● ACTIVITY
This exercise calls for the line with "подходить прагматично. (7, 646, 137, 665)", the line with "Результат сравнения может", and all lines between them in the material below, output exactly and with no other lines.
§
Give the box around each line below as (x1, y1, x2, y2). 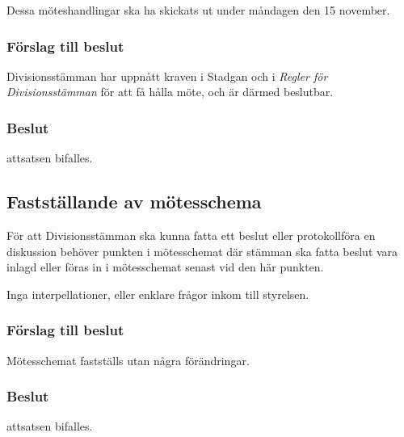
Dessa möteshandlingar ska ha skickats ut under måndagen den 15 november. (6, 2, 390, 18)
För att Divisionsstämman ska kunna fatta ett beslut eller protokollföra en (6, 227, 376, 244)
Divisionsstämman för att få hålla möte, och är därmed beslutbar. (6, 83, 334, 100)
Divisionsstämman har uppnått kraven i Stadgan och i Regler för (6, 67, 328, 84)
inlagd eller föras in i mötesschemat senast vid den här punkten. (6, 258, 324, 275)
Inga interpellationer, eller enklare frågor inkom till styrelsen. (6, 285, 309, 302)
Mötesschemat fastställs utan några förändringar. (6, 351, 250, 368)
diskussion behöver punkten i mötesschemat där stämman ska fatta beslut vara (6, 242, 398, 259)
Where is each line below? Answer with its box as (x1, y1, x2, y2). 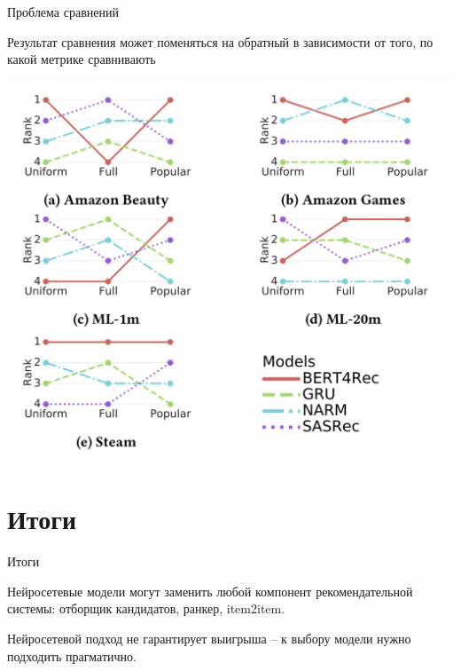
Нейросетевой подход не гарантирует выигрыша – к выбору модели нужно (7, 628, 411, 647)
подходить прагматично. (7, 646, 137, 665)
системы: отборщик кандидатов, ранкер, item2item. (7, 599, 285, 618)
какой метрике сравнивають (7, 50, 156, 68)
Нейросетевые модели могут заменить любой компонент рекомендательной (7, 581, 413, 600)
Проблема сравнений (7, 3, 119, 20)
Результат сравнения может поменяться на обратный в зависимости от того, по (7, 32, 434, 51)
§
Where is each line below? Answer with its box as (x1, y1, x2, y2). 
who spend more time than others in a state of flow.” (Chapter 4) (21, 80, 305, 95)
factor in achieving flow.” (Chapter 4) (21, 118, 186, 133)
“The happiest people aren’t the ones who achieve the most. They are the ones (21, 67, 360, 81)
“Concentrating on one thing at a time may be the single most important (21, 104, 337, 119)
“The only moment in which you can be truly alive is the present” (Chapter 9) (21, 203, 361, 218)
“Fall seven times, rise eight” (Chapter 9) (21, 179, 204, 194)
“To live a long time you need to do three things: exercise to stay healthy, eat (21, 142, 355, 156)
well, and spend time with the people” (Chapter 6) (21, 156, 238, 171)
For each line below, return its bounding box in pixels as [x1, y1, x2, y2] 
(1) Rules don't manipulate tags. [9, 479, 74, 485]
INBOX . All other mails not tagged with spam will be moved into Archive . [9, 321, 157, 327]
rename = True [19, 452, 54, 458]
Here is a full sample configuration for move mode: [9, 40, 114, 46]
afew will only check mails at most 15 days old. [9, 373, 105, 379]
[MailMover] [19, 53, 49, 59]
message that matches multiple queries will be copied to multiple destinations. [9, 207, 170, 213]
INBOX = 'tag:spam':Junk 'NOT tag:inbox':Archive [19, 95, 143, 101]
§
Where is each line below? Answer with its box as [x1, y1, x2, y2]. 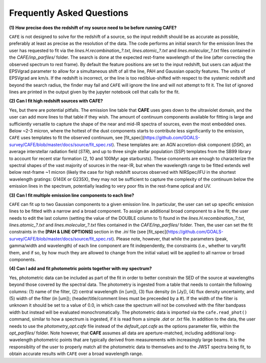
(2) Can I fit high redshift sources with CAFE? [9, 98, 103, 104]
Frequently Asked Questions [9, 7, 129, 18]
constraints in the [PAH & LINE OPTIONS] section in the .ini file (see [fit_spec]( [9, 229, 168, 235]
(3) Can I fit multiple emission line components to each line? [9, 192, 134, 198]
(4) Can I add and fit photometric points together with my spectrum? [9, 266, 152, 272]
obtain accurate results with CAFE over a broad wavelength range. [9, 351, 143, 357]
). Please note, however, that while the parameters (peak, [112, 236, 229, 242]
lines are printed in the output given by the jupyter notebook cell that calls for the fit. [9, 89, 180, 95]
§
● ANSWER BELOW
подходить прагматично. (7, 646, 137, 665)
системы: отборщик кандидатов, ранкер, item2item. (7, 599, 285, 618)
какой метрике сравнивають (7, 50, 156, 68)
Нейросетевые модели могут заменить любой компонент рекомендательной (7, 581, 413, 600)
Проблема сравнений (7, 3, 119, 20)
Результат сравнения может поменяться на обратный в зависимости от того, по (7, 32, 434, 51)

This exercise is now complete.